Records drawn from a dataset:
"""
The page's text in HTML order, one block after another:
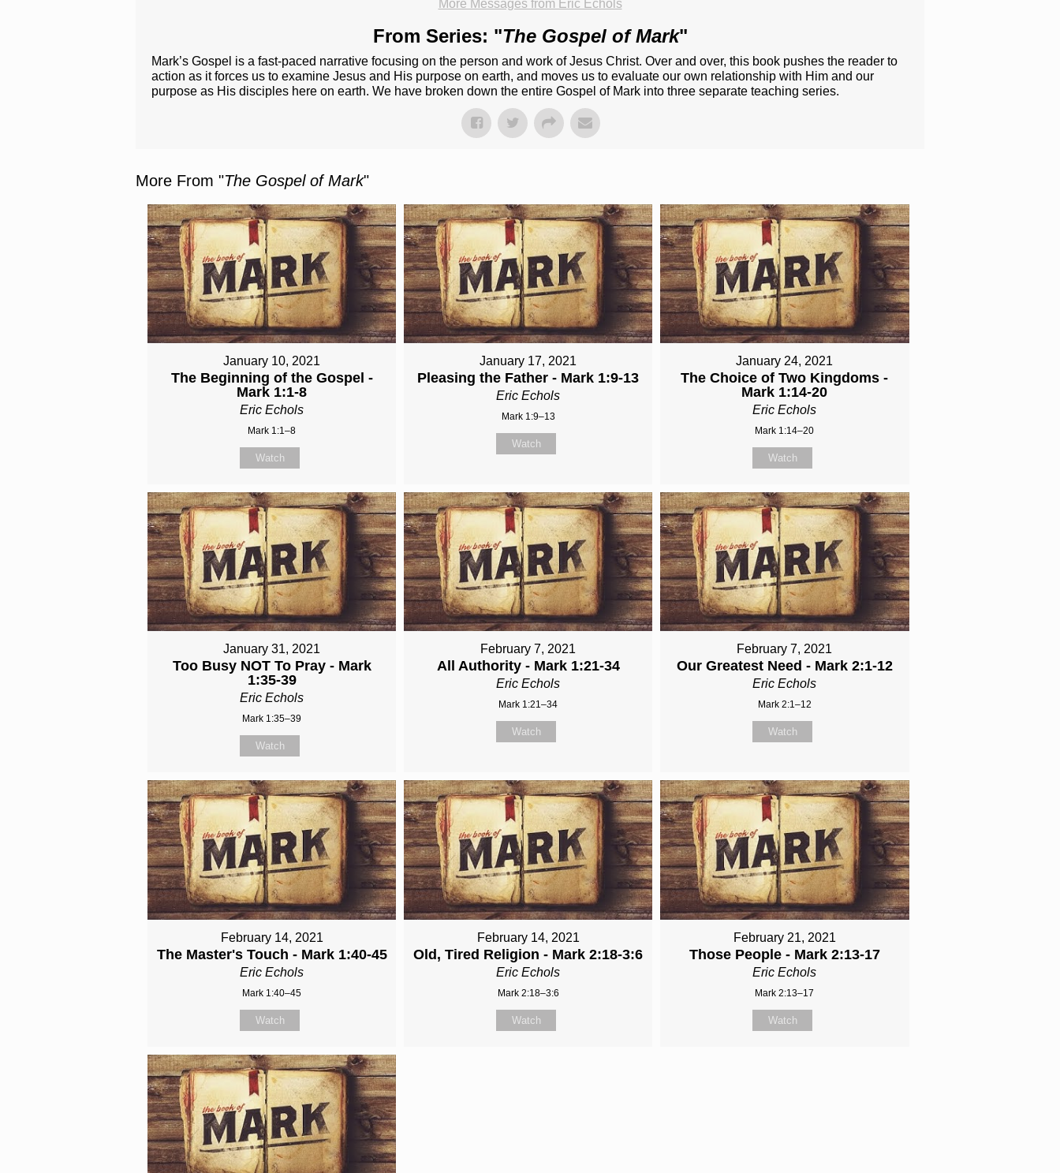
More Messages from Eric Echols
From Series: "The Gospel of Mark"
Mark’s Gospel is a fast-paced narrative focusing on the person and work of Jesus Christ. Over and over, this book pushes the reader to
action as it forces us to examine Jesus and His purpose on earth, and moves us to evaluate our own relationship with Him and our
purpose as His disciples here on earth. We have broken down the entire Gospel of Mark into three separate teaching series.
More From "The Gospel of Mark"
January 10, 2021
The Beginning of the Gospel -
Mark 1:1-8
Eric Echols
Mark 1:1–8
Watch
January 17, 2021
Pleasing the Father - Mark 1:9-13
Eric Echols
Mark 1:9–13
Watch
January 24, 2021
The Choice of Two Kingdoms -
Mark 1:14-20
Eric Echols
Mark 1:14–20
Watch
January 31, 2021
Too Busy NOT To Pray - Mark
1:35-39
Eric Echols
Mark 1:35–39
Watch
February 7, 2021
All Authority - Mark 1:21-34
Eric Echols
Mark 1:21–34
Watch
February 7, 2021
Our Greatest Need - Mark 2:1-12
Eric Echols
Mark 2:1–12
Watch
February 14, 2021
The Master's Touch - Mark 1:40-45
Eric Echols
Mark 1:40–45
Watch
February 14, 2021
Old, Tired Religion - Mark 2:18-3:6
Eric Echols
Mark 2:18–3:6
Watch
February 21, 2021
Those People - Mark 2:13-17
Eric Echols
Mark 2:13–17
Watch
"""
What the task requires: Where in the records does the word "January" appear? Copy each line that holds it.

Answer to this problem:
January 10, 2021
January 17, 2021
January 24, 2021
January 31, 2021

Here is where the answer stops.